WORK REQUIRED:
Beginning with the line containing "wartość 1, a", transcribe every line exactly down to the last one in the records below, and drop the pictures.

[Dataset items]
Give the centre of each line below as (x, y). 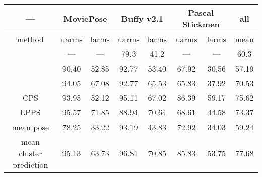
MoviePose (85, 18)
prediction (30, 165)
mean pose (30, 127)
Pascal (201, 12)
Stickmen (201, 24)
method (30, 39)
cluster (30, 153)
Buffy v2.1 (142, 18)
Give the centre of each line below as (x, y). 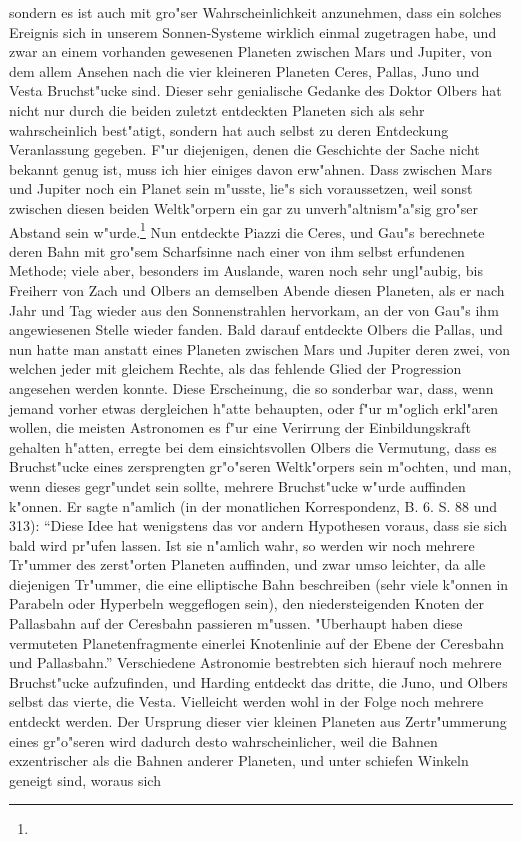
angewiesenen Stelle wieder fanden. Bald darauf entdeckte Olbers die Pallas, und (256, 329)
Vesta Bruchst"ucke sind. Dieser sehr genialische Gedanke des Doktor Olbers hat (255, 90)
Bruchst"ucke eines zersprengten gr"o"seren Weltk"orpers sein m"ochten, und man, (260, 466)
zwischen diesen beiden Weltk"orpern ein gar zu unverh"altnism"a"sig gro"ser (243, 207)
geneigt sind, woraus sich (85, 779)
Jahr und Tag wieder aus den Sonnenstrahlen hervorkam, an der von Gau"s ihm (254, 309)
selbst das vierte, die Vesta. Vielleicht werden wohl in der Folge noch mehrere (246, 701)
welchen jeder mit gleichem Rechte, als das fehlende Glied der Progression (235, 368)
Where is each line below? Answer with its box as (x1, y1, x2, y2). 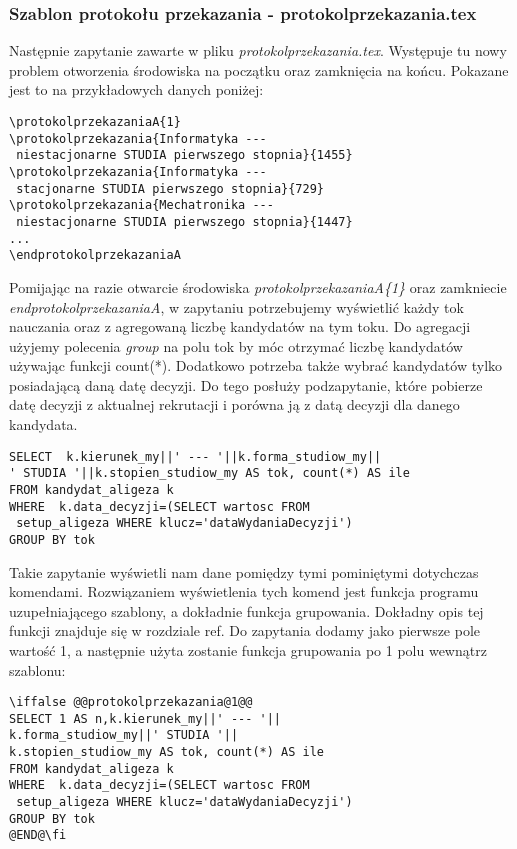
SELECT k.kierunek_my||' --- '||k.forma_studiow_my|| (9, 449, 382, 464)
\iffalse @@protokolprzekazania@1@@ (9, 695, 253, 710)
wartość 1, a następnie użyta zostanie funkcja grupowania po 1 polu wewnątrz (9, 639, 487, 660)
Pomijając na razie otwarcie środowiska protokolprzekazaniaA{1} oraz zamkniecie (9, 276, 507, 297)
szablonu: (9, 659, 66, 680)
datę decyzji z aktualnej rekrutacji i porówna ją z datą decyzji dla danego (9, 394, 460, 415)
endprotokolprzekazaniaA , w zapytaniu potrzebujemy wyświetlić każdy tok (9, 296, 464, 317)
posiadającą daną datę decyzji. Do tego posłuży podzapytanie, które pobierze (9, 374, 483, 395)
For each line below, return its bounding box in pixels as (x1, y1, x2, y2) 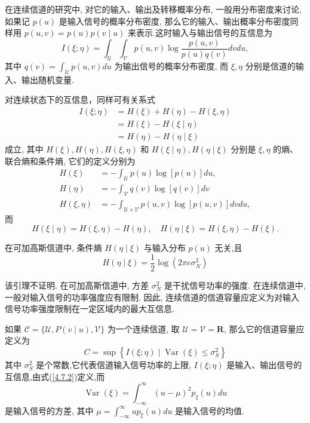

ANSWER TO THIS EXERCISE:
wartość 1, a następnie użyta zostanie funkcja grupowania po 1 polu wewnątrz (9, 639, 487, 660)
Pomijając na razie otwarcie środowiska protokolprzekazaniaA{1} oraz zamkniecie (9, 276, 507, 297)
szablonu: (9, 659, 66, 680)
datę decyzji z aktualnej rekrutacji i porówna ją z datą decyzji dla danego (9, 394, 460, 415)
endprotokolprzekazaniaA , w zapytaniu potrzebujemy wyświetlić każdy tok (9, 296, 464, 317)
posiadającą daną datę decyzji. Do tego posłuży podzapytanie, które pobierze (9, 374, 483, 395)
For each line below, return its bounding box in pixels as (x1, y1, x2, y2) 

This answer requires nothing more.